La victoire de Macron en 2017, a mis en exergue le fait que la fracture sociale du pays se traduit de plus en plus en fracture politique : la France des centres villes bourgeois, face à la France périphérique et populaire, pour faire simple. L’élection de Macron a incarné cette fracture politico-sociale de manière quasi caricaturale. Et, comme par hasard, la France qui a voté le plus nettement pour le candidat du système- celle de l’ouest parisien et francilien et des provinces de l’ouest- est bien celle qui a fourni les gros bataillons de la Manif pour tous !

Une simple erreur de casting comme issue d’une campagne présidentielle brouillée par les affaires du candidat de la droite ? Les Européennes en mai dernier ont levé toute incertitude à ce sujet. La carte électorale et les études d’opinion ont montré que non seulement le vote catholique avait largement choisit Macron, mais que plus les électeurs se disaient catholiques pratiquants, plus ils avaient voté pour la liste de la majorité. Versailles et Saint Germain en Laye, notamment,  offraient à Macron parmi ses plus beaux scores. Le vote de classe l’a emporté sur le vote des convictions éthiques. Le candidat « naturel » de la France traditionnelle, le très catholique et versaillais François Bellamy, fut la principale victime de ce recentrage bourgeois, avec un score dérisoire de 8,5% !(2)

La messe est dite !

La messe était dite, si l’on ose dire, et le vote catholique, largement rallié au candidat de la France « En marche » (vers le « progressisme »), n’avait plus aucune chance de faire entendre sa voix. Son conformisme social, son souci patrimonial et son esprit de classe l’alignaient, sans contrepartie aucune, dans le camp de la France des centres villes prospères, mondialisés et progressistes, face à la France populaire et périphérique ou celle de l’héritage civilisationnel chrétien.

Dans le contexte de tension sociale provoqué par la politique du nouveau gouvernement, les tenants de la Manif pour tous ont regardé passer le train de la révolte des Gilets jaunes, alors que l’occasion était unique de fédérer, enfin, la contestation sociale, éthique et identitaire dans un vaste mouvement national qui transcende les clivages sociaux et les différences politiques, autour de l’essentiel : la défense d’un modèle social et civilisationnelfrançais, issu d’une longue histoire partagée. L’omniprésence du « peuple blanc » et des symboles nationaux dans les manifestations des Gilets jaunes montraient la volonté populaire de reconstruction de la communauté nationale qui aurait dû servir de fondement à une union de toutes les sensibilités patriotiques. On peut toujours, un bref instant, se laisser aller à rêver et imaginer l’impact des grandes manifs de novembre/décembre 2018, si, sur les Champs Élysées, un million de personnes, toutes classes confondues, s’étaient retrouvées pour exprimer une colère commune, face au même système de pouvoir qui les méprise, les ignore et les maltraite.

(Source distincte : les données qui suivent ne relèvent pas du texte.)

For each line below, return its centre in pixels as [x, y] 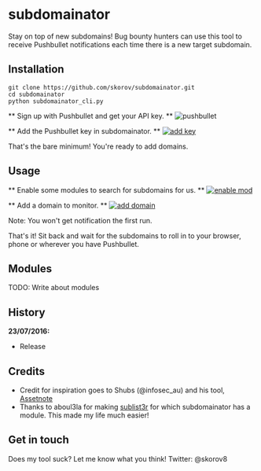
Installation [36, 70]
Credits [27, 371]
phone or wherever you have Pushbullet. [74, 244]
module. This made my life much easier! [84, 415]
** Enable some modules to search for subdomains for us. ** [107, 190]
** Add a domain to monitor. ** [58, 205]
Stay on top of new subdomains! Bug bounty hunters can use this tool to [125, 36]
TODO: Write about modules [54, 288]

Aujourd’hui, chaque force sociale défile et proteste de son côté, dans des combats qui ne franchissent pas le seuil critique qui menacerait le pouvoir en place. Les Gilets jaunes n’ont pas rallié la droite conservatrice qui ne s’est pas identifiée à une révolte populaire patriote, comme la gauche syndicale des grandes entreprises publiques se montre incapable de mobiliser les gros bataillons des salariés du privé, qui seront pourtant les premières victimes de la réforme Macron des retraites. La Manif pour tous, de son côté, est condamnée à voir défiler ses troupes nombreuses dans l’indifférence générale d’un pays fragmenté qui ne trouve pas de dénominateur commun à ses révoltes, ni une force politique capable de les mettre en cohérence.

Didier Beauregard
30/01/2020

(1) Cf. notre article du 24 avril 2013 : « De la Manif pour tous au Printemps français… En avant toute ! »

(2) Selon un sondage IFOP/La Croix du 27 mai 2017, 43 % des pratiquants réguliers disent avoir voté LREM, et 20 % pour LR.